The most widely HPC programming models do not contain capabilities to offer error resilient application execution. However, various researchers have begun exploring the possibility of incorporating resiliency capabilities into the programming models. The abstraction of transactions has been proposed to capture programmers fault tolerance knowledge. The basic idea is that the application code is divided into blocks of code at the end of which the results of the computation or communication are checked for correctness before proceeding. If the block execution condition is not met, the results are discarded and the block can be re-executed. Such an approach was proposed for HPC applications through the concept of Containment Domains [6] which are based on weak transactional semantics. They enforce the check for correctness of the data value generated within the containment domain before it is communicated to other domains. These domains can be hierarchical and provide means for local error recovery.

Other research has focused on discovery idempotent regions of code that can be freely re-executed without the need to checkpoint and restart program state. Their original proposal however [15] was based on language level support for C/C++ that allowed the application developer to define idempotent regions through specification of relax blocks and recover blocks that perform recovery when a fault occurs. The FaultTM scheme adapts the concept of hardware based transactional memory where atomicity of computation is guaranteed. The approach entails application programmer created vulnerable sections of code for which a backup thread is created. Both the original and the backup thread are executed as atomic transactions and their respective committed result values compared [17].

Complementary to approaches that focus on resiliency of computational blocks, the Global View of Resiliency (GVR) project [8] concentrates on application data and guarantees resilience through multiple snapshot versions of the data whose creation is controlled by the programmer through program annotations. Bridges et al. [3] proposed a malloc_failable that uses a callback mechanism with the library to handle memory failures on dynamically allocated memory, so that the application programmer can specify recovery actions. In the Global Arrays Partitioned Global Address Space (PGAS) implementation, set of library API for checkpoint and restart with bindings for C/C++/FORTRAN the enable the application programmer to create array checkpoints [7].
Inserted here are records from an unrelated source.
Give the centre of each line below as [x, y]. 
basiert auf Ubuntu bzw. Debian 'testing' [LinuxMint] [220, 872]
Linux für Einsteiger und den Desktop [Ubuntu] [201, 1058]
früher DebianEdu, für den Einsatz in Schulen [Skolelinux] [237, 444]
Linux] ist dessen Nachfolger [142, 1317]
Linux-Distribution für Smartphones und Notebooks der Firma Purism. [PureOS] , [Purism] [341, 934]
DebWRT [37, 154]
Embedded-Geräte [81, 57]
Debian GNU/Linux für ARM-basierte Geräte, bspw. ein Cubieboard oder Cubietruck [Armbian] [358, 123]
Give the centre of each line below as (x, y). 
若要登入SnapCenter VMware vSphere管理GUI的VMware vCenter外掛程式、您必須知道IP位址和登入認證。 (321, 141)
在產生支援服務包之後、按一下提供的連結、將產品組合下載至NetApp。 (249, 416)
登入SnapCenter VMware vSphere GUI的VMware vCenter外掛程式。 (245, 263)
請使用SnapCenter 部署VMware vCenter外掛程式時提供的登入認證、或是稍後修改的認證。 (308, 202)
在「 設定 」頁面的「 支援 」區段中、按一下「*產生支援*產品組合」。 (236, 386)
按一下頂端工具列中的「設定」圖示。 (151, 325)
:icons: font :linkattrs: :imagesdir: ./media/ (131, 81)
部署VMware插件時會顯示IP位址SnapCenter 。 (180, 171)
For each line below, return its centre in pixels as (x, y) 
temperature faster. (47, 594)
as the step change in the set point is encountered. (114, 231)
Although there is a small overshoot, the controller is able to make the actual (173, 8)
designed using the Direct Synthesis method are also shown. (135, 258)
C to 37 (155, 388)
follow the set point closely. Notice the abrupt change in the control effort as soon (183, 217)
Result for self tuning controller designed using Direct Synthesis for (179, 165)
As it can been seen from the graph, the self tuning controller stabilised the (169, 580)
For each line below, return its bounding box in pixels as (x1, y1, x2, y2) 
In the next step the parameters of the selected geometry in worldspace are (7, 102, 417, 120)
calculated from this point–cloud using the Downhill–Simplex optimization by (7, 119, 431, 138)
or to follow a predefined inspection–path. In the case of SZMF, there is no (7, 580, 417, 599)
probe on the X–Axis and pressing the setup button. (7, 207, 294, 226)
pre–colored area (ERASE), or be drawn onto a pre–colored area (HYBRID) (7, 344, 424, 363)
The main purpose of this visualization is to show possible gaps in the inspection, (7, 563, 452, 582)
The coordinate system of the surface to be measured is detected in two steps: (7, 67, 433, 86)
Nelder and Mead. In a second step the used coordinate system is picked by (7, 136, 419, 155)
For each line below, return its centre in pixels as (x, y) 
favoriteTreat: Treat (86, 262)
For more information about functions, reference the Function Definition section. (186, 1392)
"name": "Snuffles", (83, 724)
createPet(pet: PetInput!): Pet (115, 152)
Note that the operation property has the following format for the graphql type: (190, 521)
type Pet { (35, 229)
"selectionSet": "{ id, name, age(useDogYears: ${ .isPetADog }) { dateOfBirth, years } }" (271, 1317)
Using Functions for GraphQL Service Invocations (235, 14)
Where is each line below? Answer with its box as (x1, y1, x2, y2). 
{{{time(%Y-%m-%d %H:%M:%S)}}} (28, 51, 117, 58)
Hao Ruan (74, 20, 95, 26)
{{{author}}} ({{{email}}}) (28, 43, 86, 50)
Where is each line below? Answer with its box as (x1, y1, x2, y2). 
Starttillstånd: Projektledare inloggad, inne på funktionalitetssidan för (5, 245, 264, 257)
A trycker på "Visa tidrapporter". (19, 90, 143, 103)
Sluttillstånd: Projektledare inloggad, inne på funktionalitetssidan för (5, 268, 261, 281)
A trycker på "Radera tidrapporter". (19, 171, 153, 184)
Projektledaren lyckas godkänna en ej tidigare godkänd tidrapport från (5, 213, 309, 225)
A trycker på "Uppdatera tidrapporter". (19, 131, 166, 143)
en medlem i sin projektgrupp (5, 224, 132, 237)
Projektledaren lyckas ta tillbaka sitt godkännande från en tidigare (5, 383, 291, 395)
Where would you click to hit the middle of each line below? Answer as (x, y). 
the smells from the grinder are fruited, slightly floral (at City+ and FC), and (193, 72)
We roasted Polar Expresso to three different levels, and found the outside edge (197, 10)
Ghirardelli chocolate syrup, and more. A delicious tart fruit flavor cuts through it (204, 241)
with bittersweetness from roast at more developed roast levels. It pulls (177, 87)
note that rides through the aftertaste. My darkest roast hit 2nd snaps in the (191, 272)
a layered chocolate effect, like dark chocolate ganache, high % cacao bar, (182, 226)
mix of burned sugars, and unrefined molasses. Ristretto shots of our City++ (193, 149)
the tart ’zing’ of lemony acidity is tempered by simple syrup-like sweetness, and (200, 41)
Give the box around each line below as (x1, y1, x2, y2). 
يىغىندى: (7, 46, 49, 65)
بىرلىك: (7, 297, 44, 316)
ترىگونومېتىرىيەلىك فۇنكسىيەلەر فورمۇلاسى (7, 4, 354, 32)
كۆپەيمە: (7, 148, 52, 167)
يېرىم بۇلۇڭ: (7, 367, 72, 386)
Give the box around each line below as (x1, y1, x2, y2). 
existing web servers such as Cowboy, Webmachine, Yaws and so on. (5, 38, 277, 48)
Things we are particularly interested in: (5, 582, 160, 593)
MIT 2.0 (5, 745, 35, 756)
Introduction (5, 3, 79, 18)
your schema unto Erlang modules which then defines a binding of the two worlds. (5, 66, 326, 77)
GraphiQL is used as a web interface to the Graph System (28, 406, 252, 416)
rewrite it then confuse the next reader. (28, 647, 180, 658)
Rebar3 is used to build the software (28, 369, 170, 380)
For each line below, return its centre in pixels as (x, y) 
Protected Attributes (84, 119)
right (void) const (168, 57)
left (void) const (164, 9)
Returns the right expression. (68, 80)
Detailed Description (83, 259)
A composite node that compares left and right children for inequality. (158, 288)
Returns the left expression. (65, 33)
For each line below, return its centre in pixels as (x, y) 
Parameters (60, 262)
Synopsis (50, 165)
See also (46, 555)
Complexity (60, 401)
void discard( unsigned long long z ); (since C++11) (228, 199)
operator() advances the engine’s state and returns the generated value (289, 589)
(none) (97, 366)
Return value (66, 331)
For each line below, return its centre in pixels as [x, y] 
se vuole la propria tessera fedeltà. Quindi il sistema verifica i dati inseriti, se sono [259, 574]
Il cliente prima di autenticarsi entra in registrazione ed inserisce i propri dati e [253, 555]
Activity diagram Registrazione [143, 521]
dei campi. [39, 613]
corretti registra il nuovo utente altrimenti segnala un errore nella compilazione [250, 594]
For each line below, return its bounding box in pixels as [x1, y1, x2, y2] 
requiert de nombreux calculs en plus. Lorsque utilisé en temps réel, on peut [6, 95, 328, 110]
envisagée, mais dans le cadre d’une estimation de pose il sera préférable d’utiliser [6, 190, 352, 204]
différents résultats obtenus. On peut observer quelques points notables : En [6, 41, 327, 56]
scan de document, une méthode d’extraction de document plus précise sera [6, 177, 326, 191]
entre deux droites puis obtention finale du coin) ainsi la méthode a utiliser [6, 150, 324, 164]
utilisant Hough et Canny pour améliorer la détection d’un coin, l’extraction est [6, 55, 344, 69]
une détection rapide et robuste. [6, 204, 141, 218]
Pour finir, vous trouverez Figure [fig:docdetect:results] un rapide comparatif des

6 Conclusion and Future Work

The very limited experiments presented here do confirm the potential benefits of the programming language extension to increase the survivability rate of iterative scientific algorithms such as the case of conjugate gradient linear solvers. Here we have only exploited the use of a limited form of computation redundancy for error detection and amelioration.

Clearly, an extension of the practical impact of the use of the proposed #pragma directives needs to be carried out, in particular to algorithms other than scientific iterative solvers. In particular, we are actively working on the concurrent threading implementation which require the manipulation of the state of the shared cache storage.

This work also suggests a richer interface that would allow programmer to control the need to restore state of the program based on the progress of the algorithm. This is the case of storage whose life-time includes long periods of inactivity and can thus be considered intermittently dead or simply not contributing to the corruption of further state. Such interface would clearly allow a run-time system to use less expensive recovery strategies than a full-blown computation or iteration restart.